A Monte Carlo estimation of effective dose in chest tomosynthesis

Abstract

Purpose: The recent introduction of digital tomosynthesis imaging into routine clinical use has enabled the acquisition of volumetric patient data within a standard radiographic examination. Tomosynthesis requires the acquisition of multiple projection views, requiring additional dose compared to a standard projection examination. Knowledge of the effective dose is needed to make an appropriate decision between standard projection, tomosynthesis, and CT for thoracic x-ray examinations. In this article, the effective dose to the patient of chest tomosynthesis is calculated and compared to a standard radiographic examination and to values published for thoracic CT.

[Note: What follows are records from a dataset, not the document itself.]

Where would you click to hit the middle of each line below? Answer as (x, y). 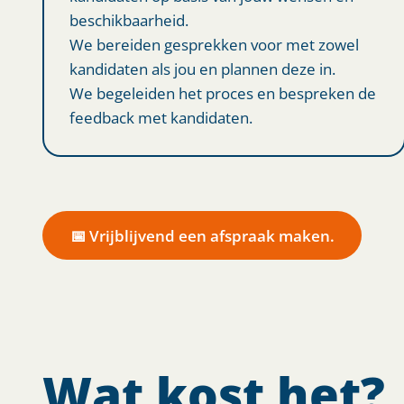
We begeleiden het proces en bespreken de (222, 92)
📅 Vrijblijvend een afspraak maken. (202, 235)
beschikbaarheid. (129, 19)
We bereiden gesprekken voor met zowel (214, 44)
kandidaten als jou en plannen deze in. (202, 68)
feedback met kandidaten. (161, 117)
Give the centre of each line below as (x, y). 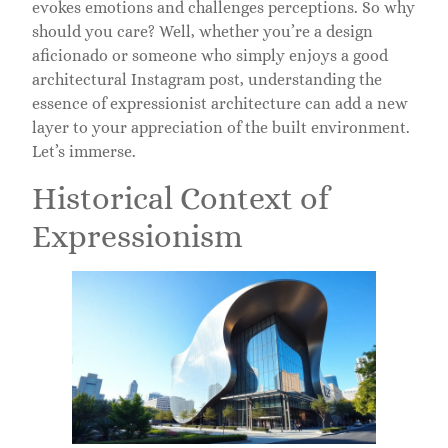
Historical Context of (180, 197)
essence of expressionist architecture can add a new (220, 104)
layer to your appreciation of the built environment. (221, 128)
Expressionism (137, 235)
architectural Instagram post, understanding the (207, 80)
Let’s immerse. (84, 152)
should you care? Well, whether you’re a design (202, 32)
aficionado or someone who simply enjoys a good (210, 56)
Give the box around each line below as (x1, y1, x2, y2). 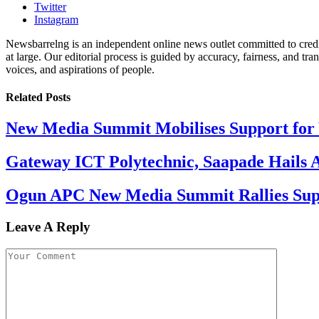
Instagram (34, 13, 78, 26)
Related (6, 91, 46, 104)
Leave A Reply (6, 219, 90, 235)
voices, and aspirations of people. (6, 63, 155, 75)
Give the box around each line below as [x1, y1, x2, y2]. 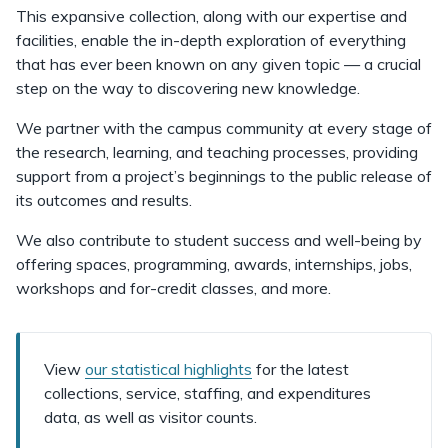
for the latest [252, 359, 349, 379]
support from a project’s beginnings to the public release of [16, 166, 432, 186]
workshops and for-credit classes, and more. [16, 278, 331, 298]
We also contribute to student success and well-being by [16, 230, 422, 250]
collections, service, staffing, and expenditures [44, 383, 371, 403]
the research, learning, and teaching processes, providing [16, 142, 418, 162]
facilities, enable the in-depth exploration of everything [16, 30, 406, 50]
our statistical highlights [85, 359, 252, 379]
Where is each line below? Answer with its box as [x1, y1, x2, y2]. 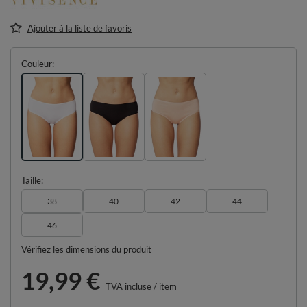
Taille [21, 175, 41, 186]
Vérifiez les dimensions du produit [21, 244, 151, 256]
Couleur [21, 58, 52, 69]
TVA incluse [103, 281, 151, 293]
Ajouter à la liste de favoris [27, 22, 132, 34]
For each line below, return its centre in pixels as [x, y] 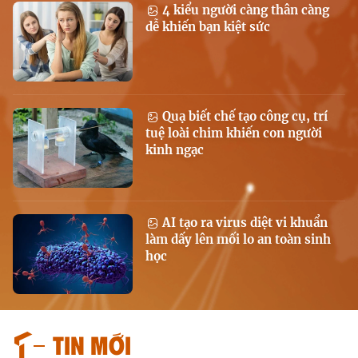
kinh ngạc [175, 150]
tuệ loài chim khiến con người [234, 133]
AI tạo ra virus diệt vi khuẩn [243, 223]
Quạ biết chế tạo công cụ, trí [243, 117]
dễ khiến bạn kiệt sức [208, 27]
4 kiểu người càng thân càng [244, 10]
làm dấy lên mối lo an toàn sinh [238, 240]

Methods: Radiographic technique data for posterior-anterior (PA) and left lateral (LAT) radiographic chest examinations of medium-sized adults was obtained from clinical sites. From these data, the average incident air kerma for the standard views was determined. A commercially available tomosynthesis system was used to define the acquisition technique and geometry for each projection view. Using Monte Carlo techniques, the effective dose of the PA, LAT, and each tomosynthesis projection view was calculated. The effective dose for all projections of the tomosynthesis sweep was summed and compared to the calculated PA and LAT values and to the published values for thoracic CT.

Results: The average incident air kerma for the PA and left lateral clinical radiographic examinations were found to be 0.10 and 0.40 mGy, respectively. The effective dose for the PA view of a patient of the size of an average adult male was determined to be 0.017 mSv (ICRP 60) [0.018 mSv (ICRP 103)]. For the left lateral view of the same sized patient, the effective dose was determined to be 0.039 mSv (ICRP 60) [0.050 mSv (ICRP 103)]. The cumulative mA s for a tomosynthesis examination is recommended to be ten times the mA s of the PA image. With this technique, the effective dose for an average tomosynthesis examination was calculated to be 0.124 mSv (ICRP60) [0.134 mSv (ICRP103)]. This is less than 75% of that predicted by scaling of the PA mA s ratio. This lower dose was due to changes in the focal-spot-to-skin distance, effective changes in collimation with projection angle, rounding down of the mA s step, and variations in organ exposure to the primary x-ray beam for each view. Large errors in dose estimation can occur if these factors are not accurately modeled.

Conclusions: The effective dose of a chest examination with this chest tomosynthesis system is about twice that of a two-view chest examination and less than 2% of the published average values for thoracic CT. It is shown that complete consideration of the tomosynthesis acquisition technique and geometry is required for accurate determination of the effective dose to the patient. Tomosynthesis provides three-dimensional imaging at a dose level comparable to a two-view chest x-ray examination and may provide a low dose alternative to thoracic CT for obtaining depth information in chest imaging.